What This Document Is
This is a homework assignment for STATS 5101, Theory of Statistics I, at the University of Minnesota Twin Cities, specifically Assignment 12 from Fall 2014. It’s designed to assess your understanding of asymptotic distributions and approximations to distributions, building on concepts covered in the course. The assignment focuses on applying theoretical knowledge to practical problems involving independent and identically distributed (IID) random variables. It requires detailed explanations alongside any calculations, emphasizing the *reasoning* behind your approach.
Why This Document Matters
This assignment is crucial for students enrolled in a rigorous theory of statistics course. Successfully completing it demonstrates a strong grasp of central limit theorems and their applications to various distributions – Poisson, Exponential, Bernoulli, Geometric, and Chi-squared. It’s particularly valuable when preparing for exams or further study in statistical inference and modeling. Working through these problems will solidify your ability to translate abstract statistical theory into concrete problem-solving skills. This assignment is best utilized *after* a thorough review of lecture notes and relevant textbook sections on asymptotic theory.

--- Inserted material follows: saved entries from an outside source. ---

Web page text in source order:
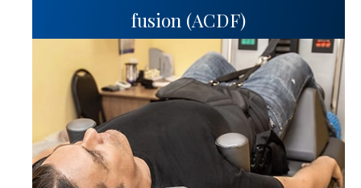
fusion (ACDF)
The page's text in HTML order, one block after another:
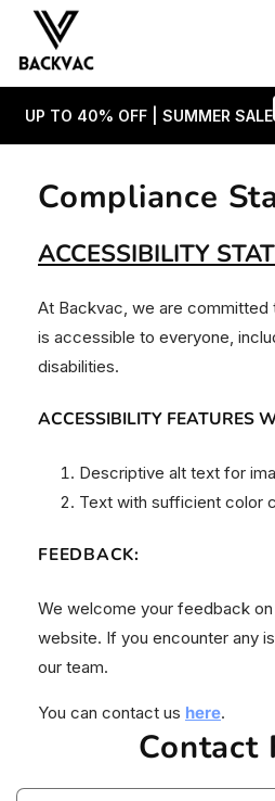
Skip to
content
UP TO 40% OFF | SUMMER SALE
Compliance
ACCESSIBILITY
At Backvac, we are committed
is accessible to everyone,
disabilities.
ACCESSIBILITY FEATURES
Descriptive alt text for
Text with sufficient color
FEEDBACK:
We welcome your feedback
website. If you encounter any
our team.
You can contact us here.
Contact
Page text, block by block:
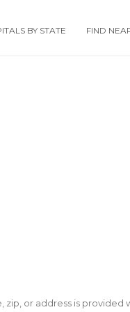
BY STATE FIND
zip, or address is provided
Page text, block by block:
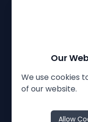
The White Horse
Privacy Policy
The White
Our
We use cookies
of our website.
Allow
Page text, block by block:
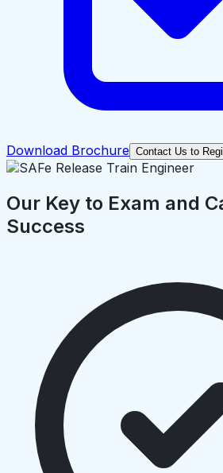
Download Brochure Contact Us to
Our Key to Exam and
Success
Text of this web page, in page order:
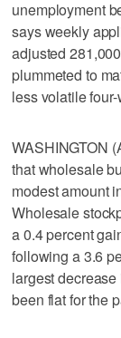
unemployment
says weekly
adjusted
plummeted to
less volatile
WASHINGTON
that wholesale
modest amount
Wholesale
a 0.4 percent
following a 3.6
largest
been flat for the
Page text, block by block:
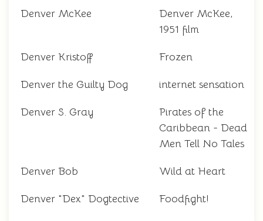
Denver McKee
Denver McKee,
1951 film
Denver Kristoff Frozen
Denver the Guilty Dog internet sensation
Denver S. Gray
Pirates of the
Caribbean - Dead
Men Tell No Tales
Denver Bob Wild at Heart
Denver "Dex" Dogtective Foodfight!
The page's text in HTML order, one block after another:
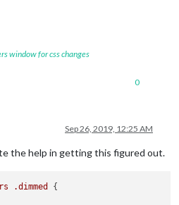
window for css changes
0
Sep 26, 2019, 12:25 AM
the help in getting this figured out.
.dimmed
{

Common Limitations or Challenges
This assignment does not provide step-by-step solutions or worked examples. It presents problems that require independent thought and application of learned principles. It assumes a solid foundation in probability theory, distribution functions, and statistical concepts covered earlier in the course. The assignment focuses on demonstrating *how* you arrive at an answer, not simply providing the correct answer itself. It also doesn’t offer hints or guidance beyond the initial problem statements and a single hint referencing specific lecture slides.
What This Document Provides
* A series of problems centered around approximating distributions using the normal distribution under specific conditions (large sample sizes, specific parameter values).
* Problems requiring the application of the delta method, both univariate and potentially multivariate (hinted at in one problem).
* Exercises involving identifying variance-stabilizing transformations for distributions like the Chi-squared distribution.
* Problems focused on understanding the behavior of functions of IID random variables as the sample size grows.
* Review problems referencing previous tests, indicating a cumulative assessment of course material.
* Problems requiring detailed justifications for each step in the solution process.